Saved data entries:
---+---
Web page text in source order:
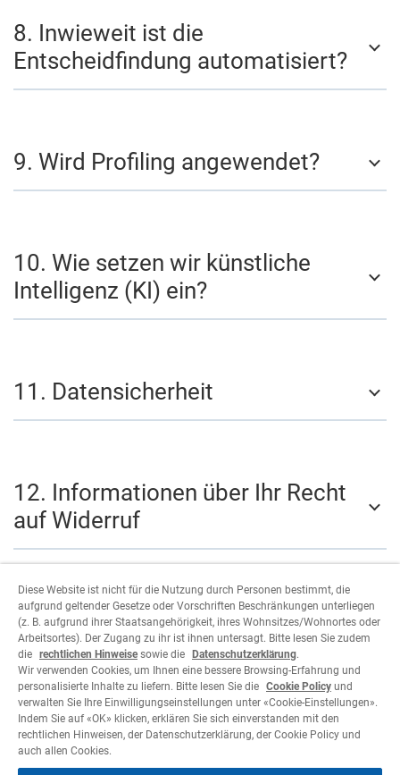
8. Inwieweit ist die
Entscheidfindung automatisiert?
9. Wird Profiling angewendet?
10. Wie setzen wir künstliche
Intelligenz (KI) ein?
11. Datensicherheit
12. Informationen über Ihr Recht
auf Widerruf
13. Wer ist verantwortlich für die
Datenverarbeitung und an wen
kann ich mich wenden?
Diese Website ist nicht für die Nutzung durch Personen bestimmt, die
aufgrund geltender Gesetze oder Vorschriften Beschränkungen unterliegen
(z. B. aufgrund ihrer Staatsangehörigkeit, ihres Wohnsitzes/Wohnortes oder
Arbeitsortes). Der Zugang zu ihr ist ihnen untersagt. Bitte lesen Sie zudem
die rechtlichen Hinweisesowie die Datenschutzerklärung.
Wir verwenden Cookies, um Ihnen eine bessere Browsing-Erfahrung und
personalisierte Inhalte zu liefern. Bitte lesen Sie die Cookie Policy und
verwalten Sie Ihre Einwilligungseinstellungen unter «Cookie-Einstellungen».
Indem Sie auf «OK» klicken, erklären Sie sich einverstanden mit den
rechtlichen Hinweisen, der Datenschutzerklärung, der Cookie Policy und
auch allen Cookies.
---+---
= Instructions to follow =
The lines from the start of the records above through the line that holds "Wir verwenden Cookies, um" are to be copied exactly, both ends included, and no pictures are to be copied.

= Final answer =
Web page text in source order:
8. Inwieweit ist die
Entscheidfindung automatisiert?
9. Wird Profiling angewendet?
10. Wie setzen wir künstliche
Intelligenz (KI) ein?
11. Datensicherheit
12. Informationen über Ihr Recht
auf Widerruf
13. Wer ist verantwortlich für die
Datenverarbeitung und an wen
kann ich mich wenden?
Diese Website ist nicht für die Nutzung durch Personen bestimmt, die
aufgrund geltender Gesetze oder Vorschriften Beschränkungen unterliegen
(z. B. aufgrund ihrer Staatsangehörigkeit, ihres Wohnsitzes/Wohnortes oder
Arbeitsortes). Der Zugang zu ihr ist ihnen untersagt. Bitte lesen Sie zudem
die rechtlichen Hinweisesowie die Datenschutzerklärung.
Wir verwenden Cookies, um Ihnen eine bessere Browsing-Erfahrung und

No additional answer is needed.